Passive DNS
From BeSTGRID
[edit] Passive DNS
- Project Lead
- Bojan Zdrnja, ICT Security, ITS
- Usage
- 1 TB, VM
- Research
Our sensors are deployed at various networks around the world. The sensors passively parse network traffic and collect all authoritative DNS responses. All responses are sent to a central collector which stores them into a database. The information collected include the query, response, resource record type, TTL, timestamp and the sensor that collected this information. The database also stores first seen and last seen time stamps.
This allows us to do various analysis on the collected data. As the database stores all historical information about the seen DNS records, we are working on a reputation based system for certain domains and/or IP addresses, based on their history. Besides this, it is possible to correlate information received from various sensors so we can see geographical spread of DNS responses. Collected information can easily identify fast-flux hosts; this can help with analysis of security incidents.
- Technical Description
DNS data is captured passively by sensors at the network edge, using an architecture designed to make implementation of sensors as simple as possible. A sensor is connected to a router SPAN port in order to get complete access to all network traffic. Sensors run tcpdump, configured to write captured packets to a pcap file. Since we are only interested in DNS messages, we used the following tcpdump filter:
udp port 53 and ( udp[10] & 0x04 != 0 )
Note that our filter only captures UDP DNS replies from authoritative sources, since we filter on their "Authoritative Answer" bit. We ignore TCP (for now) to simplify our parsing code, and because we observe relatively little TCP DNS traffic at the router. Since DNS replies always include the query data (in the Question section), there is little need to also collect DNS queries. Alas, our filter can cause some problems on certain large responses. If the DNS reply is larger than the path MTU, the UDP message will be fragmented. If that occurs, the first fragment usually contains enough information for anomaly detection.

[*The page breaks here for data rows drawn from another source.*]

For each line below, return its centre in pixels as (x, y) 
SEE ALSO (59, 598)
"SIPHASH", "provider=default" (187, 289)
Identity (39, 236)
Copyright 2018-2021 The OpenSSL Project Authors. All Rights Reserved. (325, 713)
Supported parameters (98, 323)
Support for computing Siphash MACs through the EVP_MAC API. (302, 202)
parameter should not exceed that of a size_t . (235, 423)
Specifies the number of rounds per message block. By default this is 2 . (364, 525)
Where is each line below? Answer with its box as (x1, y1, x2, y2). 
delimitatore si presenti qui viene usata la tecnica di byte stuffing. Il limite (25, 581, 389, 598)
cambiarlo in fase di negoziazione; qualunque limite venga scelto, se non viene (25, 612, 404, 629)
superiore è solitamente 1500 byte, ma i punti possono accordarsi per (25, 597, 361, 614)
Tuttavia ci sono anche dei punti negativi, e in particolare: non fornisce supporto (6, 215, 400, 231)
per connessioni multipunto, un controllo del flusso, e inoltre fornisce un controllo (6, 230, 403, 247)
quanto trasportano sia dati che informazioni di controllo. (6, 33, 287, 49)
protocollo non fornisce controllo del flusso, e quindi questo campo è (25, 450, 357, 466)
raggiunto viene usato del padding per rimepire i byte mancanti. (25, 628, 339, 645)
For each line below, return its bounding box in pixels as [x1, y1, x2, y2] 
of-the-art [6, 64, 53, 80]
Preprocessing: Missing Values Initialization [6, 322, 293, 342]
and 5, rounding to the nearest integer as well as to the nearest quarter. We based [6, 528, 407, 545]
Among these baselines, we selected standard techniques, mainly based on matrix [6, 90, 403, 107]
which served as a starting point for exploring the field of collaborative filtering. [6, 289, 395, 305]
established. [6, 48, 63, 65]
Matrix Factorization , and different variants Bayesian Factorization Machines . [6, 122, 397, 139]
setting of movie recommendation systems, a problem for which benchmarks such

Since our sensor is placed at the network perimeter, we see two types of DNS responses: those destined for the University's local caching resolvers, and responses leaving the University's own authoritative nameservers. The former are most interesting for our purposes here, but we did not attempt to filter out the latter from our database.
The sensors have a cron job that runs every hour. First, a new tcpdump process is launched. Then, the existing tcpdump process is killed. The pcap file containing data from the previous hour is compressed and sent to the collector.
Our database resides on the collector. The database holds only collected DNS data relevant for our research. The relevant data includes:
- Query name (name of the original query)
- Resource Record (RR) type (query type, ie A for address records)
- Resource Record data (answer returned by the authoritative DNS server)
- TTL (Time To Live) - value in seconds, set by the authoritative server, that allows the client DNS server or resolver to cache the answer
- First Seen Timestamp - timestamp showing when the sensor first saw this record
- Last Seen Timestamp - timestamp showing when the sensor last saw this record
- Sensor ID - ID of the sensor showing its geographical location
Rows in the database correspond to resource records in the Answer section of the DNS reply. We do not store records from the Authority or Additional sections. Incoming pcap files are preprocessed by a program that unpacks the DNS messages and removes any duplicate entries. Duplicates typically occur for popular names with short TTLs. Since the only timestamp in our database is the First Seen column, a duplicate answer does not update the database and can be safely discarded. After all the new pcap files have been properly parsed, the program imports the data to the database.